INPUT DATA Start Marker

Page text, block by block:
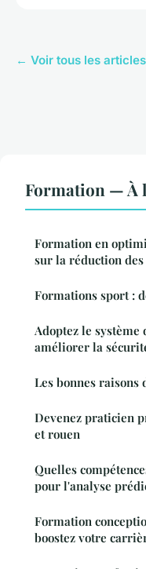
← Voir tous les
Formation — À
Formation en
sur la réduction
Formations sport :
Adoptez le système
améliorer la
Les bonnes
Devenez praticien
et rouen
Quelles
pour l'analyse
Formation
boostez votre
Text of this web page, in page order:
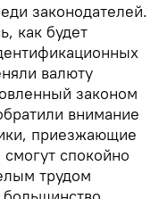
законодателей.
как будет
валюту
законом
внимание
приезжающие
спокойно
трудом
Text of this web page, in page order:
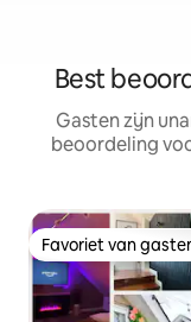
Best
Gasten zijn
beoordeling
Favoriet van
Favoriet van
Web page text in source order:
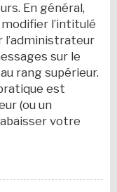
En général,
l’intitulé
l’administrateur
sur le
rang supérieur.
est
(ou un
votre
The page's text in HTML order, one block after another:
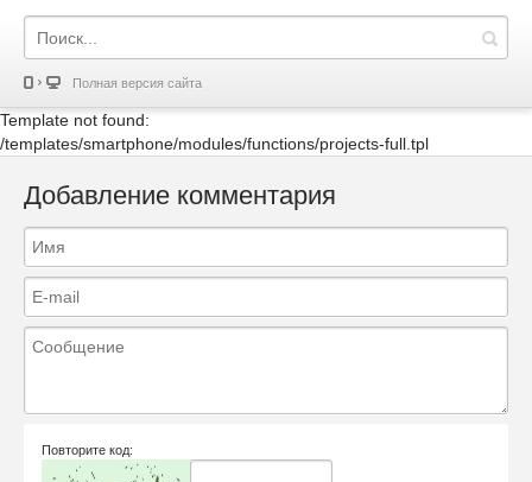
Полная версия сайта
Template not found:
/templates/smartphone/modules/functions/projects-full.tpl
Добавление комментария
Повторите код:
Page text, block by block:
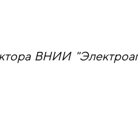
ВНИИ
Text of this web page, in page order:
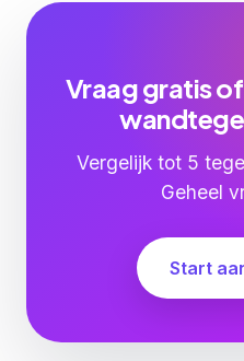
Vraag gratis
Vergelijk tot 5
Geheel
Start
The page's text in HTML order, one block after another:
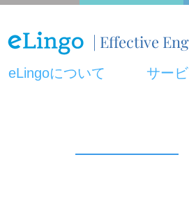
| Effective
eLingoについて サー

INPUT DATA End Marker

EXERCISE AIM
The material above should be returned exactly, without pictures.

WRITTEN RESPONSE
Page text, block by block:
← Voir tous les
Formation — À
Formation en
sur la réduction
Formations sport :
Adoptez le système
améliorer la
Les bonnes
Devenez praticien
et rouen
Quelles
pour l'analyse
Formation
boostez votre
Text of this web page, in page order:
законодателей.
как будет
валюту
законом
внимание
приезжающие
спокойно
трудом
Text of this web page, in page order:
Best
Gasten zijn
beoordeling
Favoriet van
Favoriet van
Web page text in source order:
En général,
l’intitulé
l’administrateur
sur le
rang supérieur.
est
(ou un
votre
The page's text in HTML order, one block after another:
Полная версия сайта
Template not found:
/templates/smartphone/modules/functions/projects-full.tpl
Добавление комментария
Повторите код:
Page text, block by block:
ВНИИ
Text of this web page, in page order:
Vraag gratis
Vergelijk tot 5
Geheel
Start
The page's text in HTML order, one block after another:
| Effective
eLingoについて サー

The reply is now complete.